Patients With Hemophilia A, With or Without Factor VIII, Benefitted from Emicizumab in HAVEN Trials

Drug maker Genentech has announced the full results from the phase 3 HAVEN 3 and HAVEN 4 trials of emicizumab-kxwh (Hemlibra) in patients with hemophilia A at the World Federation of Hemophilia (WFH), held in Glasgow, Scotland from May 20-24, 2018. The results show that patients with hemophilia A with or without factor VIII inhibitors treated with emicizumab-kxwh every 4 weeks can have clinically meaningful control of bleeding.

In November 2017, the FDA first approved the drug for the treatment of hemophilia A for routine prophylaxis in adult and pediatric patients with factor VIII inhibitors based on the results from the HAVEN 1 and HAVEN 2 trials.

“Hemlibra is the first medicine to show superior efficacy to prior factor VIII prophylaxis, the current standard of care therapy, as demonstrate by a statistically significant reduction in treated bleeds in the HAVEN 3 study intra-patient comparison,” said Johnny Mahlangu, MB BCh, FCPath, MMed, faculty of health sciences, University of the Witwatersrand and NHLS, in a statement.

The HAVEN 3 trial is a randomized, multicenter, open-label, phase 3 study to evaluate the efficacy, safety, and pharmacokinetics of emicizumab-kxwh prophylaxis versus no prophylaxis (episodic versus on demand factor VIII treatment, respectively) in patients with hemophilia A without factor VIII inhibitors, and included 152 patients with hemophilia A who were aged 12 or older and were previously treated with factor VIII therapy either as needed or for prophylaxis. Patients who had been previously treated with on demand factor VIII were randomized 2:2:1 to receive:

• Subcutaneous emicizumab-kxwh prophylaxis at 3mg per week for 4 weeks, followed with 1.5 mg per week for the length of the study (Arm A)
• Subcutaneous emicizumab-kxwh prophylaxis at 3 mg per week for 4 weeks, followed by 3 mg biweekly for at least 24 weeks (Arm B)
• No prophylaxis

Patients who were previously treated with factor VIII prophylaxis received subcutaneous emicizumab-kxwh prophylaxis at 3 mg per week for 4 weeks, followed by 1.5 mg per week until the end of the study (Arm D).

Per protocol, any episodic treatment of breakthrough bleeds with factor VIII therapy was permitted.
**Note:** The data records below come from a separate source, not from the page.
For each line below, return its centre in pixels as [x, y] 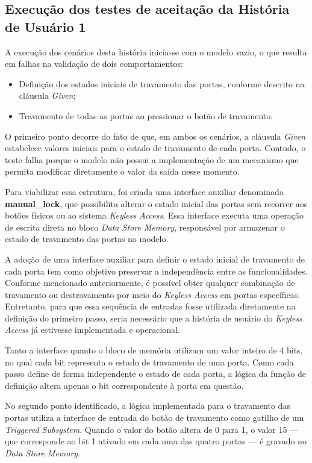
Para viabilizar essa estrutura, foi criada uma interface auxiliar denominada [144, 191]
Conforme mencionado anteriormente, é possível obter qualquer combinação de [150, 283]
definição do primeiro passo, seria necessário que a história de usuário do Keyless [154, 318]
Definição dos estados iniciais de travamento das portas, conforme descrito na [162, 83]
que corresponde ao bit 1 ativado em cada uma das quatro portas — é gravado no [156, 441]
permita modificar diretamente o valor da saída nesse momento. [122, 171]
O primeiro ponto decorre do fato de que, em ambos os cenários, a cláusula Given [155, 136]
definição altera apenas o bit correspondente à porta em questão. [124, 385]

Researchers found that patients that received emicizumab-kxwh prophylaxis every week or every 2 weeks showed a 96% (P <.0001) and 97% (P <.0001) reduction in treated bleeds, respectively, compared to those who received no prophylaxis.

Notably, in an intra-patient comparison, patients that had previously participated in a prospective non-interventional study, once-weekly emicizumab-kxwh prophylaxis showed superior efficacy compared to prior factor VIII prophylaxis, which is the standard of care for people with hemophilia A without factor VIII inhibitors, demonstrated by a 68% reduction (P <.0001) in treated bleeds.

HAVEN 4 is a single-arm, multicenter, open-label phase 3 study of subcutaneous emicizumab-kxwh dosed every 4 weeks. The study included 48 patients aged 12 or older with hemophilia A with or without factor VIII inhibitors who had previously been treated with either factor VIII or bypassing agents.

The trial was separated into a pharmacokinetic run-in and an expansion cohort. All patients in the pharmacokinetic run-in (n = 7) had received previous on-demand treatment. This cohort received subcutaneous emicizumab-kxwh at 6 mg in order to fully characterize the profile after a single dose in 4 weeks. This period was followed with 6 mg every 4 weeks for at least 24 weeks.

Conversely, patients in the expansion arm (n = 41) received subcutaneous emicizumab-kxwh prophylaxis at 3 mg per week for 4 weeks, followed with 6 mg every 4 weeks for at least 24 weeks. In addition, episodic treatment of breakthrough bleeds with factor VIII therapy or bypassing agents (depending on the patients factor VIII inhibitor status) was permitted per study protocol.

Researchers found that patients with or without factor VIII inhibitors who received emicizumab-kxwh every 4 weeks had a median annualized bleeding rate for treated bleeds of 0.0 (interquartile range, 0.0-2.1) with 56.1% (95% CI: 39.7%-71.5%) of people experiencing 0 treated bleeds and 90.2% (95% CI: 76.9%-97.3%) experiencing 3 or fewer treated bleeds.

Data from both the HAVEN 3 and HAVEN 4 trials are being submitted to regulatory agencies around the globe to support product approval.